Amy L Sargent
Office Hour I
I think about removing my panties, thumbs crawl under pleated wool skirt, hook the soft, scalloped elastic orbiting my softer hips. I'd place them in a crumple on my desk blotter, wait for you to notice. You'd follow my hands, my thoughts— you would already know, Like you know the writing on the milky inside of my arm is a Whitman quote, you'd know the dampness of those panties between us, know my size. You would stand, and you'd know of nautical stars placed on the underside of my pale thighs— how they intend (as if you were a ship) to lead you home. Pittsburgh Women Are Divisible by Three 1. Only in house coats & housedresses, she ventures out of her house. She knows one has pearled snaps, one does not. Both, however, are transformed by the addition of a pilled cardigan sweater & a pair of street shoes.
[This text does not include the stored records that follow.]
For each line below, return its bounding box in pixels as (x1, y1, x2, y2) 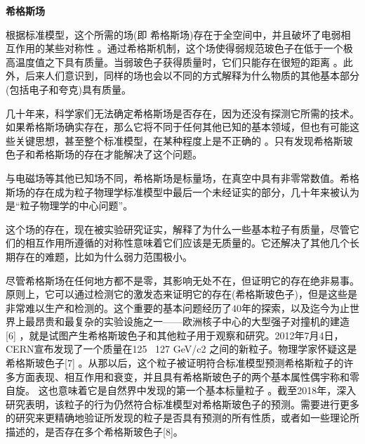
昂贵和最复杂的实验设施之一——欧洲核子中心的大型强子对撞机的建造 (34, 314, 350, 329)
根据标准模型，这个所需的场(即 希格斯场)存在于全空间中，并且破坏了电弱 (6, 27, 341, 41)
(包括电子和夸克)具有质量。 (6, 81, 131, 96)
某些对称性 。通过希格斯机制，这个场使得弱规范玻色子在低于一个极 (44, 41, 353, 55)
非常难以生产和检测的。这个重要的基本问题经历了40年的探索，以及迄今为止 (6, 300, 350, 315)
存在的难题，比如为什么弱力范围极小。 (15, 249, 192, 263)
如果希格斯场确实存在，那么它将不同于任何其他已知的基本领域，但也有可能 (6, 119, 350, 134)
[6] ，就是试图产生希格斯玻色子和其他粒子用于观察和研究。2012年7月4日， (6, 327, 344, 342)
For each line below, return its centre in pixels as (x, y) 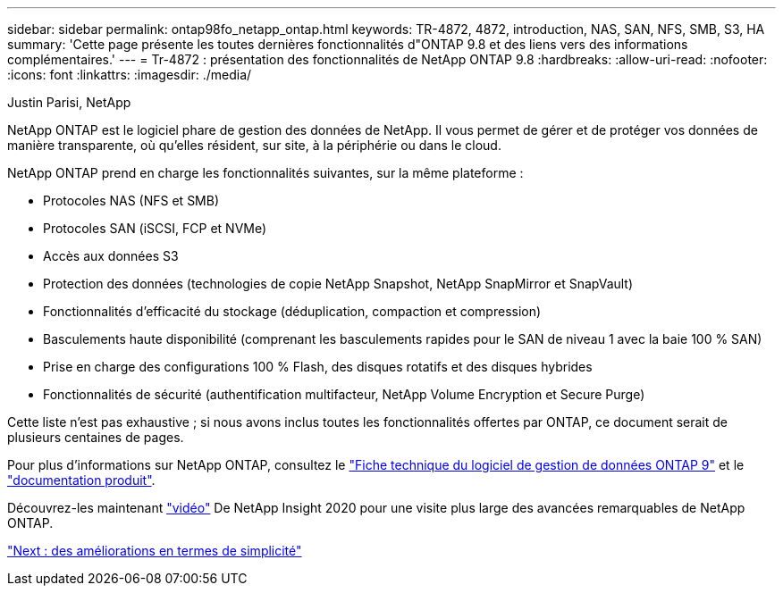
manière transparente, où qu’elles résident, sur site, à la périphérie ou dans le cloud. (254, 145)
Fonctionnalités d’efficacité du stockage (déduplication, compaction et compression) (292, 311)
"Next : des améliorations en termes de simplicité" (155, 551)
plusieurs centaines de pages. (96, 437)
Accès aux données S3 (111, 256)
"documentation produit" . (81, 480)
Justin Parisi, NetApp (69, 102)
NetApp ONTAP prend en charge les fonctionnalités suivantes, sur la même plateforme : (265, 173)
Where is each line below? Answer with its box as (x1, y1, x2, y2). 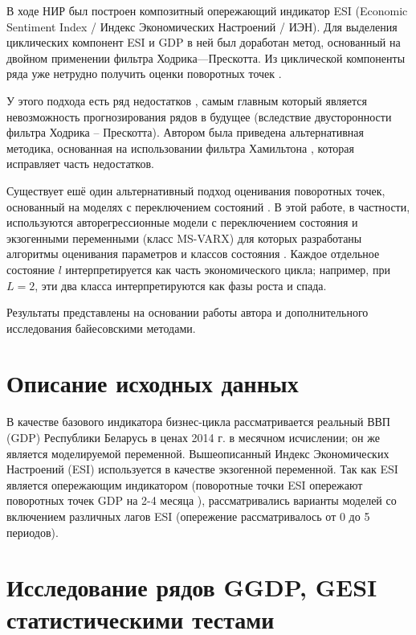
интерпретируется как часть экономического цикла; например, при (65, 260, 390, 277)
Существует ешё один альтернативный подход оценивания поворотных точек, (6, 182, 385, 199)
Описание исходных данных (6, 367, 299, 399)
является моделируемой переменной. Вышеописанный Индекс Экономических (6, 444, 389, 461)
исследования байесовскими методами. (6, 319, 196, 336)
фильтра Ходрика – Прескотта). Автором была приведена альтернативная (6, 124, 364, 141)
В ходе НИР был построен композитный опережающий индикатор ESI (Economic (6, 2, 408, 18)
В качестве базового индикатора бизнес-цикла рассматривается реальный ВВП (6, 413, 390, 430)
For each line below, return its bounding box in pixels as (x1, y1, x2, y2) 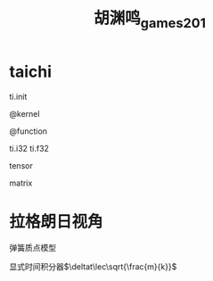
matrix (9, 178, 33, 188)
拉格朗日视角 (9, 211, 104, 232)
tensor (9, 160, 33, 170)
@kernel (9, 108, 40, 119)
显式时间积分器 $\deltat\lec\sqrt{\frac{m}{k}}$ (9, 261, 177, 272)
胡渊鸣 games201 (93, 8, 207, 31)
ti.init (9, 91, 28, 102)
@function (9, 126, 47, 136)
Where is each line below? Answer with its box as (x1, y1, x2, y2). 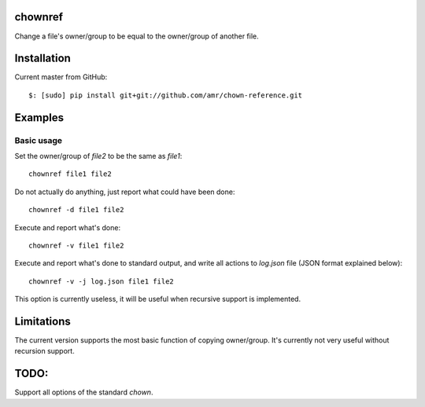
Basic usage (14, 134, 63, 145)
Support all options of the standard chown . (14, 387, 153, 397)
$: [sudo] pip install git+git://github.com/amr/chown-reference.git (28, 90, 303, 100)
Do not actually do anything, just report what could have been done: (14, 187, 235, 196)
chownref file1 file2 (28, 170, 112, 178)
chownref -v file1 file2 (28, 240, 124, 250)
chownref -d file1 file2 (28, 205, 124, 214)
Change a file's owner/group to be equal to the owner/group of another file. (14, 31, 259, 41)
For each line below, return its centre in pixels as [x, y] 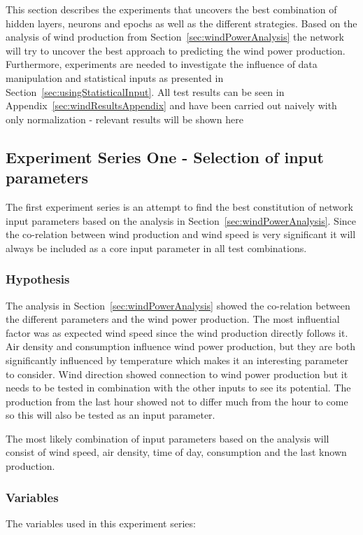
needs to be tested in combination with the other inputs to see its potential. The [178, 388]
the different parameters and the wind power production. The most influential [173, 319]
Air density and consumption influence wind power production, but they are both [181, 346]
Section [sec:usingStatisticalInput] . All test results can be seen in [145, 91]
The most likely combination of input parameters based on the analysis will [168, 438]
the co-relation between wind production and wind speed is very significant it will [181, 234]
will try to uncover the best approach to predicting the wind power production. [176, 50]
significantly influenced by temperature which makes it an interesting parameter [177, 360]
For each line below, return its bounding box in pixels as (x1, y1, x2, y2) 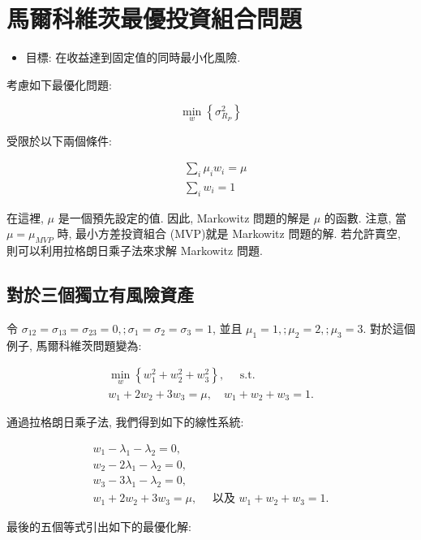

Suddenly, no one can tell she's wearing nightgowns to the bus stop or grocery store. 2. Women I arbitrarily like and admire. 3. She wears a belly shirt, believes it is meant to display her soft, prominent abdomen. Her children are sticky mouths, loud faces, ponytails that need tightening. Swallows I'd picture me, next to a water pump, rim clinks teeth as I drink well water from a dented, tin cup, tethered to a pail with frayed twine. My skirt lifts like a sail, faded calico pulls on legs—clothing as kite. Feet bare, stained with cut grass and fresh dirt, calloused to bees and small rocks—the same rocks worked to the surface of my tomato bed every spring, no matter the number picked free, afternoons on knees removed the fall before. This taste of new growth, of pine-needle mulch and fresh seed, you wouldn't have to ask if I could start like this, with a sip.